Stored records

------------------------------------------------------------

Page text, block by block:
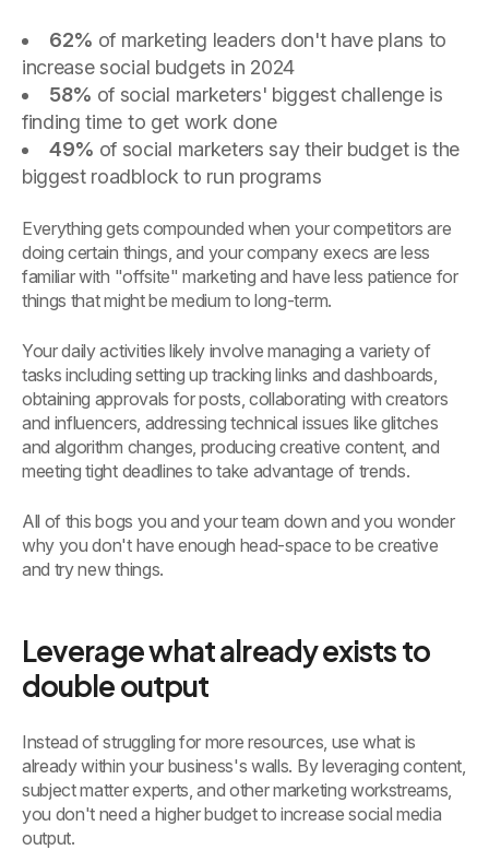
62% of marketing leaders don't have plans to
increase social budgets in 2024
58% of social marketers' biggest challenge is
finding time to get work done
49% of social marketers say their budget is the
biggest roadblock to run programs
Everything gets compounded when your competitors are
doing certain things, and your company execs are less
familiar with "offsite" marketing and have less patience for
things that might be medium to long-term.
Your daily activities likely involve managing a variety of
tasks including setting up tracking links and dashboards,
obtaining approvals for posts, collaborating with creators
and influencers, addressing technical issues like glitches
and algorithm changes, producing creative content, and
meeting tight deadlines to take advantage of trends.
All of this bogs you and your team down and you wonder
why you don't have enough head-space to be creative
and try new things.
Leverage what already exists to
double output
Instead of struggling for more resources, use what is
already within your business's walls. By leveraging content,
subject matter experts, and other marketing workstreams,
you don't need a higher budget to increase social media
output.
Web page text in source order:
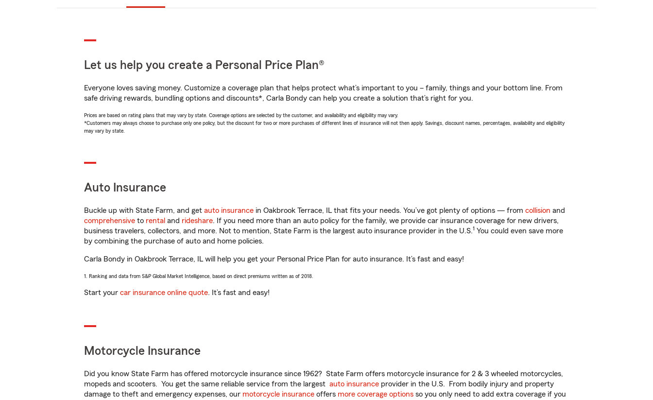
Let us help you create a Personal Price Plan®
Everyone loves saving money. Customize a coverage plan that helps protect what’s important to you – family, things and your bottom line. From
safe driving rewards, bundling options and discounts*, Carla Bondy can help you create a solution that’s right for you.
Prices are based on rating plans that may vary by state. Coverage options are selected by the customer, and availability and eligibility may vary.
*Customers may always choose to purchase only one policy, but the discount for two or more purchases of different lines of insurance will not then apply. Savings, discount names, percentages, availability and eligibility
may vary by state.
Auto Insurance
Buckle up with State Farm, and get auto insurance in Oakbrook Terrace, IL that fits your needs. You’ve got plenty of options — from collision and
comprehensive to rental and rideshare. If you need more than an auto policy for the family, we provide car insurance coverage for new drivers,
business travelers, collectors, and more. Not to mention, State Farm is the largest auto insurance provider in the U.S.1 You could even save more
by combining the purchase of auto and home policies.
Carla Bondy in Oakbrook Terrace, IL will help you get your Personal Price Plan for auto insurance. It’s fast and easy!
1. Ranking and data from S&P Global Market Intelligence, based on direct premiums written as of 2018.
Start your car insurance online quote. It’s fast and easy!
Motorcycle Insurance
Did you know State Farm has offered motorcycle insurance since 1962? State Farm offers motorcycle insurance for 2 & 3 wheeled motorcycles,
mopeds and scooters. You get the same reliable service from the largest auto insurance provider in the U.S. From bodily injury and property
damage to theft and emergency expenses, our motorcycle insurance offers more coverage options so you only need to add extra coverage if you
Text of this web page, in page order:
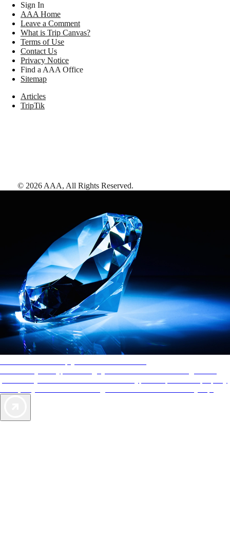
Sign In
AAA Home
Leave a Comment
What is Trip Canvas?
Terms of Use
Contact Us
Privacy Notice
Find a AAA Office
Sitemap
Articles
TripTik
© 2026 AAA, All Rights Reserved.
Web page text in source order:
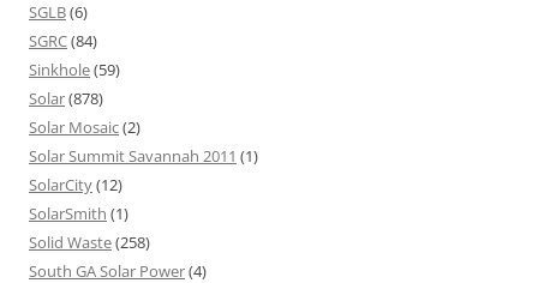
SGLB(6)
SGRC(84)
Sinkhole(59)
Solar(878)
Solar Mosaic(2)
Solar Summit Savannah 2011 (1)
SolarCity(12)
SolarSmith (1)
Solid Waste(258)
South GA Solar Power(4)
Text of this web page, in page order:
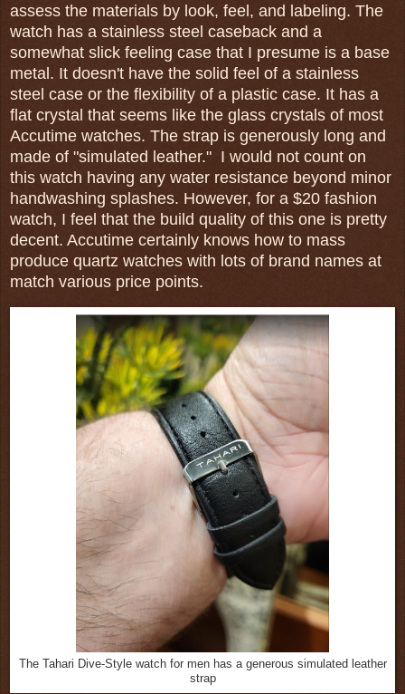
assess the materials by look, feel, and labeling. The
watch has a stainless steel caseback and a
somewhat slick feeling case that I presume is a base
metal. It doesn't have the solid feel of a stainless
steel case or the flexibility of a plastic case. It has a
flat crystal that seems like the glass crystals of most
Accutime watches. The strap is generously long and
made of "simulated leather." I would not count on
this watch having any water resistance beyond minor
handwashing splashes. However, for a $20 fashion
watch, I feel that the build quality of this one is pretty
decent. Accutime certainly knows how to mass
produce quartz watches with lots of brand names at
match various price points.
The Tahari Dive-Style watch for men has a generous simulated leather
strap
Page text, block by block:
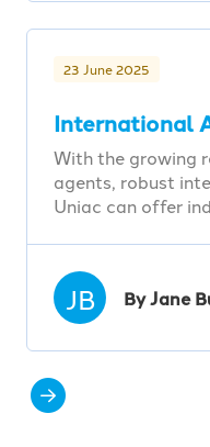
23 June 2025
International
With the growing
agents, robust
Uniac can offer
JB By Jane
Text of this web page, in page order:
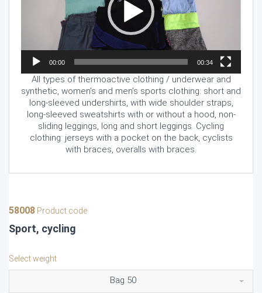
00:00 00:34
All types of thermoactive clothing / underwear and
synthetic, women’s and men’s sports clothing: short and
long-sleeved undershirts, with wide shoulder straps,
long-sleeved sweatshirts with or without a hood, non-
sliding leggings, long and short leggings. Cycling
clothing: jerseys with a pocket on the back, cyclists
with braces, overalls with braces.
58008 Product code
Sport, cycling
Select weight
Bag 50
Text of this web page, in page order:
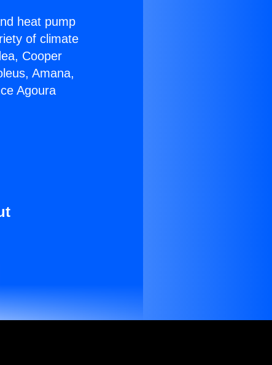
heat pump
of climate
Cooper
Amana,
Agoura
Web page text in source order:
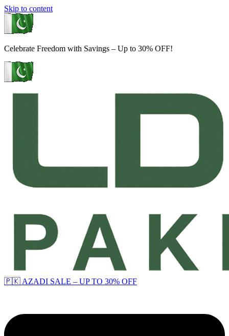
Skip to content
Celebrate Freedom with Savings – Up to 30% OFF!
🇵🇰 AZADI SALE – UP TO 30% OFF
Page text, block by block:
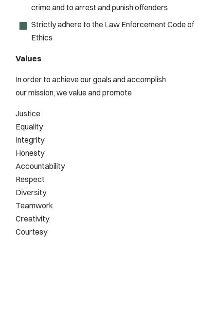
crime and to arrest and punish offenders
Strictly adhere to the Law Enforcement Code of
Ethics
Values
In order to achieve our goals and accomplish
our mission, we value and promote
Justice
Equality
Integrity
Honesty
Accountability
Respect
Diversity
Teamwork
Creativity
Courtesy
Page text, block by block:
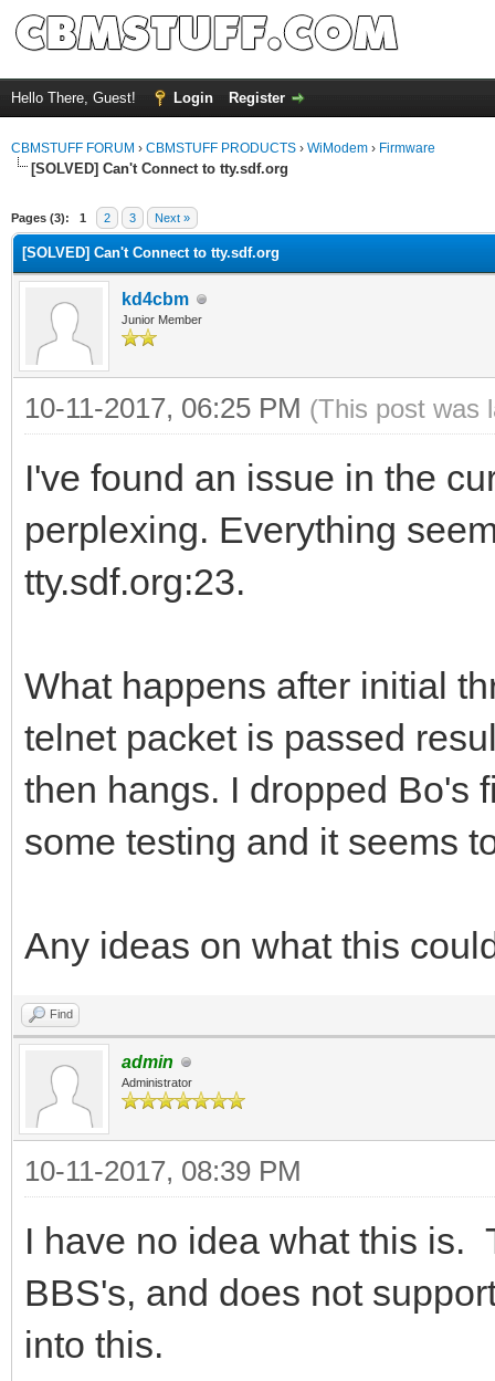
Hello There, Guest! Login Register
CBMSTUFF FORUM › CBMSTUFF PRODUCTS › WiModem › Firmware
[SOLVED] Can't Connect to tty.sdf.org
Pages (3): 1 2 3 Next »
[SOLVED] Can't Connect to tty.sdf.org
kd4cbm
Junior Member
10-11-2017, 06:25 PM (This post was
I've found an issue in the
perplexing. Everything
tty.sdf.org:23.
What happens after initial
telnet packet is passed
then hangs. I dropped Bo's
some testing and it seems
Any ideas on what this
Find
admin
Administrator
10-11-2017, 08:39 PM
I have no idea what this is.
BBS's, and does not
into this.
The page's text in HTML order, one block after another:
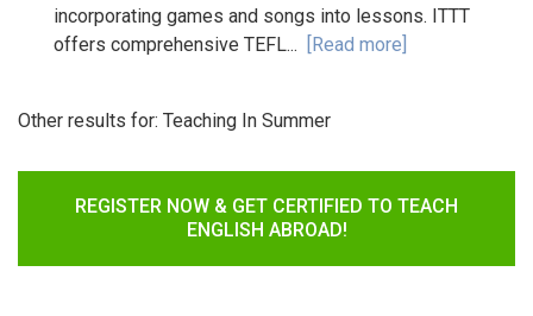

------------------------------------------------------------

- Aim of the task
Give back the records above exactly, with no pictures.

- Final answer
Page text, block by block:
62% of marketing leaders don't have plans to
increase social budgets in 2024
58% of social marketers' biggest challenge is
finding time to get work done
49% of social marketers say their budget is the
biggest roadblock to run programs
Everything gets compounded when your competitors are
doing certain things, and your company execs are less
familiar with "offsite" marketing and have less patience for
things that might be medium to long-term.
Your daily activities likely involve managing a variety of
tasks including setting up tracking links and dashboards,
obtaining approvals for posts, collaborating with creators
and influencers, addressing technical issues like glitches
and algorithm changes, producing creative content, and
meeting tight deadlines to take advantage of trends.
All of this bogs you and your team down and you wonder
why you don't have enough head-space to be creative
and try new things.
Leverage what already exists to
double output
Instead of struggling for more resources, use what is
already within your business's walls. By leveraging content,
subject matter experts, and other marketing workstreams,
you don't need a higher budget to increase social media
output.
Web page text in source order:
Let us help you create a Personal Price Plan®
Everyone loves saving money. Customize a coverage plan that helps protect what’s important to you – family, things and your bottom line. From
safe driving rewards, bundling options and discounts*, Carla Bondy can help you create a solution that’s right for you.
Prices are based on rating plans that may vary by state. Coverage options are selected by the customer, and availability and eligibility may vary.
*Customers may always choose to purchase only one policy, but the discount for two or more purchases of different lines of insurance will not then apply. Savings, discount names, percentages, availability and eligibility
may vary by state.
Auto Insurance
Buckle up with State Farm, and get auto insurance in Oakbrook Terrace, IL that fits your needs. You’ve got plenty of options — from collision and
comprehensive to rental and rideshare. If you need more than an auto policy for the family, we provide car insurance coverage for new drivers,
business travelers, collectors, and more. Not to mention, State Farm is the largest auto insurance provider in the U.S.1 You could even save more
by combining the purchase of auto and home policies.
Carla Bondy in Oakbrook Terrace, IL will help you get your Personal Price Plan for auto insurance. It’s fast and easy!
1. Ranking and data from S&P Global Market Intelligence, based on direct premiums written as of 2018.
Start your car insurance online quote. It’s fast and easy!
Motorcycle Insurance
Did you know State Farm has offered motorcycle insurance since 1962? State Farm offers motorcycle insurance for 2 & 3 wheeled motorcycles,
mopeds and scooters. You get the same reliable service from the largest auto insurance provider in the U.S. From bodily injury and property
damage to theft and emergency expenses, our motorcycle insurance offers more coverage options so you only need to add extra coverage if you
Text of this web page, in page order:
Sign In
AAA Home
Leave a Comment
What is Trip Canvas?
Terms of Use
Contact Us
Privacy Notice
Find a AAA Office
Sitemap
Articles
TripTik
© 2026 AAA, All Rights Reserved.
Web page text in source order:
SGLB(6)
SGRC(84)
Sinkhole(59)
Solar(878)
Solar Mosaic(2)
Solar Summit Savannah 2011 (1)
SolarCity(12)
SolarSmith (1)
Solid Waste(258)
South GA Solar Power(4)
Text of this web page, in page order:
assess the materials by look, feel, and labeling. The
watch has a stainless steel caseback and a
somewhat slick feeling case that I presume is a base
metal. It doesn't have the solid feel of a stainless
steel case or the flexibility of a plastic case. It has a
flat crystal that seems like the glass crystals of most
Accutime watches. The strap is generously long and
made of "simulated leather." I would not count on
this watch having any water resistance beyond minor
handwashing splashes. However, for a $20 fashion
watch, I feel that the build quality of this one is pretty
decent. Accutime certainly knows how to mass
produce quartz watches with lots of brand names at
match various price points.
The Tahari Dive-Style watch for men has a generous simulated leather
strap
Page text, block by block:
23 June 2025
International
With the growing
agents, robust
Uniac can offer
JB By Jane
Text of this web page, in page order:
00:00 00:34
All types of thermoactive clothing / underwear and
synthetic, women’s and men’s sports clothing: short and
long-sleeved undershirts, with wide shoulder straps,
long-sleeved sweatshirts with or without a hood, non-
sliding leggings, long and short leggings. Cycling
clothing: jerseys with a pocket on the back, cyclists
with braces, overalls with braces.
58008 Product code
Sport, cycling
Select weight
Bag 50
Text of this web page, in page order:
heat pump
of climate
Cooper
Amana,
Agoura
Web page text in source order:
Skip to content
Celebrate Freedom with Savings – Up to 30% OFF!
🇵🇰 AZADI SALE – UP TO 30% OFF
Page text, block by block:
crime and to arrest and punish offenders
Strictly adhere to the Law Enforcement Code of
Ethics
Values
In order to achieve our goals and accomplish
our mission, we value and promote
Justice
Equality
Integrity
Honesty
Accountability
Respect
Diversity
Teamwork
Creativity
Courtesy
Page text, block by block:
Hello There, Guest! Login Register
CBMSTUFF FORUM › CBMSTUFF PRODUCTS › WiModem › Firmware
[SOLVED] Can't Connect to tty.sdf.org
Pages (3): 1 2 3 Next »
[SOLVED] Can't Connect to tty.sdf.org
kd4cbm
Junior Member
10-11-2017, 06:25 PM (This post was
I've found an issue in the
perplexing. Everything
tty.sdf.org:23.
What happens after initial
telnet packet is passed
then hangs. I dropped Bo's
some testing and it seems
Any ideas on what this
Find
admin
Administrator
10-11-2017, 08:39 PM
I have no idea what this is.
BBS's, and does not
into this.
The page's text in HTML order, one block after another:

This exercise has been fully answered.